A little about me before I go forward. As I said above, I’m a writer. When people ask what I write about I usually say “human potential.” I want to see humanity flourish. Most of my fiction is inspirational or spiritual in nature. My views on profanity are not religious or moral, but have everything to do with human potential.

On social media, I’ve seen numerous posts claiming intelligent people use profanity. That may be true. As stated above, I don’t have a moral issue with profanity. Like many fathers, I walk around the house cursing under my breath, “Why can’t they turn off the $%&$#* lights?” I have an intellectual problem with profanity.

From a Newsweek article:
Regular speech is generated in the left hemisphere, in an area of the brain close to the surface. The cerebral cortex, or “gray matter,” is often associated with higher thought processes such as thought and action. “It’s sophisticated,” says Bergen, “and comports with the idea of what it means to be human. Swearing, on the other hand, is generated much deeper in the brain, in regions that are older and more primitive in evolutionary terms, says Bergen. These regions are often found in the right hemisphere in the brain’s emotional center, the limbic system.

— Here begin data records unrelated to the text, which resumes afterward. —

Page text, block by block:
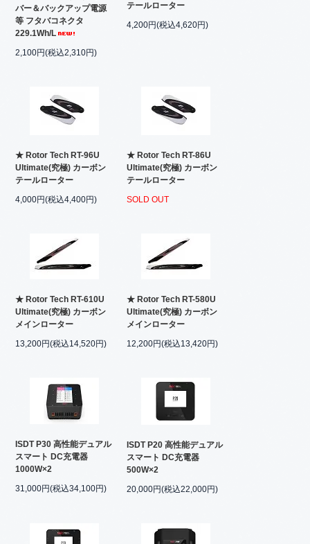
バー＆バックアップ電源
等 フタバコネクタ
229.1Wh/L
2,100円(税込2,310円)
テールローター
4,200円(税込4,620円)
★ Rotor Tech RT-96U
Ultimate(究極) カーボン
テールローター
4,000円(税込4,400円)
★ Rotor Tech RT-86U
Ultimate(究極) カーボン
テールローター
SOLD OUT
★ Rotor Tech RT-610U
Ultimate(究極) カーボン
メインローター
13,200円(税込14,520円)
★ Rotor Tech RT-580U
Ultimate(究極) カーボン
メインローター
12,200円(税込13,420円)
ISDT P30 高性能デュアル
スマート DC充電器
1000W×2
31,000円(税込34,100円)
ISDT P20 高性能デュアル
スマート DC充電器
500W×2
20,000円(税込22,000円)
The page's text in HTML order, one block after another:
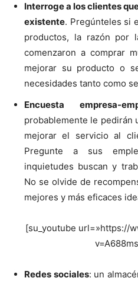
Interroge a los clientes
existente. Pregúnteles si
productos, la razón por
comenzaron a comprar
mejorar su producto o
necesidades tanto como
Encuesta empresa-
probablemente le pedirán
mejorar el servicio al
Pregunte a sus
inquietudes buscan y
No se olvide de
mejores y más eficaces
[su_youtube url=»https://
Redes sociales: un
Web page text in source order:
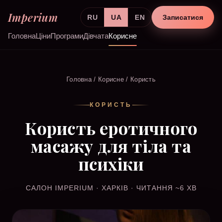
Imperium
ГоловнаЦіниПрограмиДівчатаКорисне
RU UA EN Записатися
Головна/ Корисне / Користь
КОРИСТЬ
Користь еротичного
масажу для тіла та
психіки
САЛОН IMPERIUM · ХАРКІВ · ЧИТАННЯ ~6 ХВ
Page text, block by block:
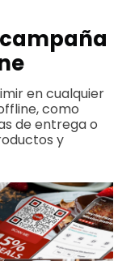
en cualquier
como
de entrega o
y
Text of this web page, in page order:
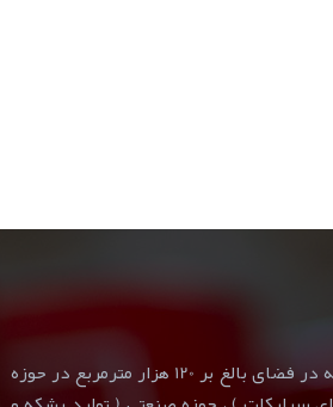
گروه صنعتی و شیمیایی ریف از بزرگترین مجموعه های تولیدی در کشور می باشد که در فضای بالغ بر 120 هزار مترمربع در حوزه
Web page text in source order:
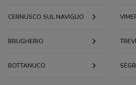
CERNUSCO SUL NAVIGLIO
BRUGHERIO
BOTTANUCO
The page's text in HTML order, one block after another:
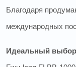
Благодаря
международных
Идеальный

Above is a quote from one article and, sure, we can also find quotes stating profanity is good for the brain. But think of the brain as a muscle. Muscles that are used grow in strength, size, and power. Muscles that aren’t used, atrophy. The cerebral cortex, the modern brain, is the reason humans have advanced as we have. A large cerebral cortex gave humans the ability to reason and perform higher brain functions. The limbic system is one of the oldest areas of the brain. It is the fight-or-flight part of the brain.

Think of the evolution of humanity. We have moved from primitive tribal systems where warring with other tribes was an acceptable norm, to a highly industrialized species, on the verge of colonizing other planets, and the normalization of war is found unacceptable by most people. Humanity is moving from the limbic system being our dominant processing center to the cerebral cortex being our dominant processing center. When choosing to exercise and grow the brain, which part do we want to strengthen?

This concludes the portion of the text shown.